▶ **Data extract**:
● ● ● ● ● ● ●

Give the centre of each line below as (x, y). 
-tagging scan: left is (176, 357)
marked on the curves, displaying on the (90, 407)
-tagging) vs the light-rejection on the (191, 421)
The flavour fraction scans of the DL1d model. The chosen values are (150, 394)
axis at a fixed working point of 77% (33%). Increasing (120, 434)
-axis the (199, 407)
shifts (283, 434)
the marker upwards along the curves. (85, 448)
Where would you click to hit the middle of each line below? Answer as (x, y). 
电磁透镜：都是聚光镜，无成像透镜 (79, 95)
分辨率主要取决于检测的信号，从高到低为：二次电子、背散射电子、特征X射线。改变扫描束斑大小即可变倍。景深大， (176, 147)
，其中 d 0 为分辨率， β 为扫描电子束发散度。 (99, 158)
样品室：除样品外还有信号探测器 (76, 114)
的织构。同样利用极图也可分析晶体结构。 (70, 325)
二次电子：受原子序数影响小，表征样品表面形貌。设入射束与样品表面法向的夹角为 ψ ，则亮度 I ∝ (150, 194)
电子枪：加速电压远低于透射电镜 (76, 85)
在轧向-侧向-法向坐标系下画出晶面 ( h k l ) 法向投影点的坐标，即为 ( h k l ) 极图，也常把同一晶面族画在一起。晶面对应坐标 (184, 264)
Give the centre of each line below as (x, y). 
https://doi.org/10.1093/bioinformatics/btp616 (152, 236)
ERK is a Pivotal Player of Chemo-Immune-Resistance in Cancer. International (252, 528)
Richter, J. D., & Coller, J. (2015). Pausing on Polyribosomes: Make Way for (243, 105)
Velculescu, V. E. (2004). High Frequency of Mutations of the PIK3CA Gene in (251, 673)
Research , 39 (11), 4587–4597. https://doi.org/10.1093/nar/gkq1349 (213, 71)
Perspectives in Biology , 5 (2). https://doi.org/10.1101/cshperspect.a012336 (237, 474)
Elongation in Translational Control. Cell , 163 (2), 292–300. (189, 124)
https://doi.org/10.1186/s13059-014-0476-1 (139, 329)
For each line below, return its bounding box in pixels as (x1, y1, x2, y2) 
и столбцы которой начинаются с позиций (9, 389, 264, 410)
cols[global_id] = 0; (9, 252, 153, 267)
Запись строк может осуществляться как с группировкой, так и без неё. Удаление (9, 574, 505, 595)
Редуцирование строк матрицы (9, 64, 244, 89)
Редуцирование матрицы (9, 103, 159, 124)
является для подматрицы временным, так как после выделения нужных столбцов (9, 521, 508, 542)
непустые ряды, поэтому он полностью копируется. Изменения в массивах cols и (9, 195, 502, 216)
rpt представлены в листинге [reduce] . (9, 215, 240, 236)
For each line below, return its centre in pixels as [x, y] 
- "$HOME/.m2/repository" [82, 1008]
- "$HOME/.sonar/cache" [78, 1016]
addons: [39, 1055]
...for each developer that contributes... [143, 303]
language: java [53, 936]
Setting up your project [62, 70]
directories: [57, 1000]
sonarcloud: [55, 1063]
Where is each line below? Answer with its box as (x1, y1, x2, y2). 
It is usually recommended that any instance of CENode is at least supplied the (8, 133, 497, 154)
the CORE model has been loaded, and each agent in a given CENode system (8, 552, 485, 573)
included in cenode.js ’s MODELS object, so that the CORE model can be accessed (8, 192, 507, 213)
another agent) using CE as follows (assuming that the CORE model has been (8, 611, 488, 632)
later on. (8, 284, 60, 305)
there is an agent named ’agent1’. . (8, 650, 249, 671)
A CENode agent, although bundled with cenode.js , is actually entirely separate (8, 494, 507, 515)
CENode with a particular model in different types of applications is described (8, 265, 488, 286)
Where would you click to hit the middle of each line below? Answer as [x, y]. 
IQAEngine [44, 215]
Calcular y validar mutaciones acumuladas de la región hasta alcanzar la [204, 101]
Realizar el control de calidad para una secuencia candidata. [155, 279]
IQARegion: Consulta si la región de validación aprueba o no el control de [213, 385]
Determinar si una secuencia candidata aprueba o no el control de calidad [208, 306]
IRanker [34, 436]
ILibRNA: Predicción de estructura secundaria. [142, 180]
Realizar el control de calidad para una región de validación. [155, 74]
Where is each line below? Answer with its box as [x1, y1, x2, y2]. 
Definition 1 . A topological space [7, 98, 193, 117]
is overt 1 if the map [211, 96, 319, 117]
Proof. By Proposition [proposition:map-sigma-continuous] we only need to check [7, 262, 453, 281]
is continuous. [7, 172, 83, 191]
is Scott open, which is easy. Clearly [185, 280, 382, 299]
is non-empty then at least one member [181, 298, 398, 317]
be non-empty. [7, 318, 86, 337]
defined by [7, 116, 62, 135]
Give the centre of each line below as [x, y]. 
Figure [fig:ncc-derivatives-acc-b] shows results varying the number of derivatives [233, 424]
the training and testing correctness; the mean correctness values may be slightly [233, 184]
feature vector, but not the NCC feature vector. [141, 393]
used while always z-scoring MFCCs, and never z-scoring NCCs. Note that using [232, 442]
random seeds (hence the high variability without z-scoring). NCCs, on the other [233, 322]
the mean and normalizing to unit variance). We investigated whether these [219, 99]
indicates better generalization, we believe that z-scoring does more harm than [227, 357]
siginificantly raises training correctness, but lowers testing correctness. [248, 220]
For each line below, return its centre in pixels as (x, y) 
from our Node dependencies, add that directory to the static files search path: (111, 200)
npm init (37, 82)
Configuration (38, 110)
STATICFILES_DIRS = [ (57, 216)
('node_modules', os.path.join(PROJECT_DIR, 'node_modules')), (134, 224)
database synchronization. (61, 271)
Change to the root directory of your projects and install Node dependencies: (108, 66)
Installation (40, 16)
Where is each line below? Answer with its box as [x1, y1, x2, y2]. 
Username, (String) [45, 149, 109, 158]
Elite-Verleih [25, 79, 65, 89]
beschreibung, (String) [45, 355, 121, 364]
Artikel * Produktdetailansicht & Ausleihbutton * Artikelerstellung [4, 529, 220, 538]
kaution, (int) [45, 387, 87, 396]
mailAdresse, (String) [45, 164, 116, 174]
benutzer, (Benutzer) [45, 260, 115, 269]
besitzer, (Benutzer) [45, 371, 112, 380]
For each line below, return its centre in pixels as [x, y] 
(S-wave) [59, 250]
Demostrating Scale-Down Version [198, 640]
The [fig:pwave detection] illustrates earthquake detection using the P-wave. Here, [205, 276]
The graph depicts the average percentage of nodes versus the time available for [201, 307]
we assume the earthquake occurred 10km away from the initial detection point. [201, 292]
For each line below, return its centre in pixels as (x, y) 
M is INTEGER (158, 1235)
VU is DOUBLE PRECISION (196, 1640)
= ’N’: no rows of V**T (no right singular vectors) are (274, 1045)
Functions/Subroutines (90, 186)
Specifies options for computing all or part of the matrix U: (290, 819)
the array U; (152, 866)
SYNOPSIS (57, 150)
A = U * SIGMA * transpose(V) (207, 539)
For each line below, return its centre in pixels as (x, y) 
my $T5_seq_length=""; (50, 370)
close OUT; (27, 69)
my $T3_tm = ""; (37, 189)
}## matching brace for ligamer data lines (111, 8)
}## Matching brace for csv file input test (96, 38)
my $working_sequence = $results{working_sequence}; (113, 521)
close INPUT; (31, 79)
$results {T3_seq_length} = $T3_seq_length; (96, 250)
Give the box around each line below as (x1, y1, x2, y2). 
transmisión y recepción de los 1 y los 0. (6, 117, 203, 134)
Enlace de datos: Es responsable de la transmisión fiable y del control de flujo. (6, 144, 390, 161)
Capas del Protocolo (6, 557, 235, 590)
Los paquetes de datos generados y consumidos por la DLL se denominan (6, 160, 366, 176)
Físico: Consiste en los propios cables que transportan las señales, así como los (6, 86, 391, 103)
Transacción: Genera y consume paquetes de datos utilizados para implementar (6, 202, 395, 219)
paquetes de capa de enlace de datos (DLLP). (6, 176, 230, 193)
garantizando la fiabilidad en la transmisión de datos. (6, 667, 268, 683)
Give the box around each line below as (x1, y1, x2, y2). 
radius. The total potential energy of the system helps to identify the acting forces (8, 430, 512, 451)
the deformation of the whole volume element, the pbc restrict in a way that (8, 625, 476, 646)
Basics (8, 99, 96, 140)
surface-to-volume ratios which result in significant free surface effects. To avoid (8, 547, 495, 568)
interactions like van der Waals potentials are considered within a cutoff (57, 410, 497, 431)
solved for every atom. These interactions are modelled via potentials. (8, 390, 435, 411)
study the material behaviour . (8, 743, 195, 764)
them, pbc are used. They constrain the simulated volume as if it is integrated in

● ● ● ● ● ● ●

Repeat exactly the lines of the material above, taking the first line, the line with "shifts (283, 434)", and every line between them.

▶ **Output of the exercise**:
Give the centre of each line below as (x, y). 
-tagging scan: left is (176, 357)
marked on the curves, displaying on the (90, 407)
-tagging) vs the light-rejection on the (191, 421)
The flavour fraction scans of the DL1d model. The chosen values are (150, 394)
axis at a fixed working point of 77% (33%). Increasing (120, 434)
-axis the (199, 407)
shifts (283, 434)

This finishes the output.